After applying stereo vision technology to autonomous vehicles, DJI Automotive continues to optimize stereo vision sensors according to requirements of different autonomous driving levels.
In 2023, to meet the needs of NOA, DJI Automotive launched the second-generation inertial navigation stereo vision system, which eliminates the overall lens hood by adding a customized optical polarizer and cancels the rigid connecting rod using a better self-calibration algorithm. This makes it easier to install the sensor, and the distance between two cameras can be flexibly configured from 180 mm to 400 mm. Elimination of the rigid connecting rod is a huge progress in stereo vision sensors, allowing stereo cameras to be applied in much more scenarios.

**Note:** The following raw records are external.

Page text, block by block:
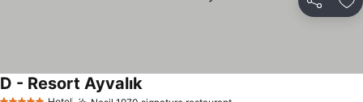
Share
D - Resort Ayvalık
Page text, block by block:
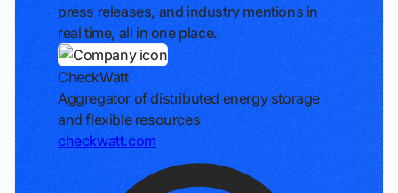
press releases, and industry mentions in
real time, all in one place.
CheckWatt
Aggregator of distributed energy storage
and flexible resources
checkwatt.com

Based on the needs of L3 autonomous driving, in 2024 DJI Automotive introduced a LiDAR-vision system, which combines LiDAR, stereo sensor, long-focus mono camera and inertial navigation. Compared with the currently common "LiDAR + front camera" solution on the market, the system can reduce the costs by 30% to 40%, while enabling 100% performance and replacing all the functions. Thanks to the integrated design, the "LiDAR-vision" solution can also be built into the cabin as a whole, reducing the overall installation costs.
The "LiDAR-vision" solution can further enhance safety in vehicle longitudinal control. Thanks to LiDAR's precise ranging capabilities and robustness to illumination, the "LiDAR-vision" solution can further improve safety and comfort of intelligent driving system in such scenarios as cut-in at close range, complex traffic flow in urban areas, response to vulnerable road users (VRU), arbitrary obstacle avoidance, detour, and VRU at night.

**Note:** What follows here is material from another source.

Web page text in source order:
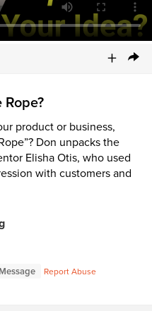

Use drone technologies for data acquisition and simulation
Among the three autonomous driving data acquisition methods, acquisition by vehicles is the most common, but the proportion of effective data is low, and it is easy to interfere with real behaviors of surrounding vehicles, and it is unable to record data in blind spots of sensors. Another method is acquisition in field, with low flexibility and insufficient reliability, a result of angle skew and low image accuracy.
According to the in-depth research by fka, the automotive technology research institute of RWTH Aachen University, and DJI Automotive's own practices in the past two years, aerial survey data acquisition by drones has obvious advantages. Drones can collect richer and more complete scenario data, and can directly collect aerial objective shots of all vehicles in blind spots of the target vehicle without obstruction, reflecting more realistic and interference-free human driving behaviors, and more efficiently collecting data in specific road sections and special driving scenarios, for example, on/off-ramps and frequent cut-ins.

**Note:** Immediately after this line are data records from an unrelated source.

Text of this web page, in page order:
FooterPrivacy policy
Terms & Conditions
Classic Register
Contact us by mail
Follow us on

Why does the implementation of vision-only autonomous driving suddenly accelerate?
Why has the pace of implementing vision-only technology solutions suddenly quicken since 2024? The answer is foundation models. The research shows that a truly autonomous driving system needs at least about 17 billion kilometers of road verification before being production-ready. The reason is that even if the existing technology can handle more than 95% of common driving scenarios, problems may still occur in the remaining 5% corner cases.
Generally, learning a new corner case requires collecting more than 10,000 samples, and the entire cycle is more than 2 weeks. Even if a team has 100 autonomous vehicles conducting road tests 24 hours a day, the time required to accumulate data is measured in "hundred years" - which is obviously unrealistic.
Foundation models are used to quickly restore real scenarios and generate corner cases in various complex scenarios for model training. Foundation models (such as Pangu model) can shorten the closed-loop cycle of autonomous driving corner cases from more than two weeks to two days.
Currently, DJI Automotive, Baidu, PhiGent Robotics, GAC, Tesla and Megvii among others have launched their vision-only autonomous driving solutions. This weekly report summarizes and analyzes vision-only autonomous driving routes.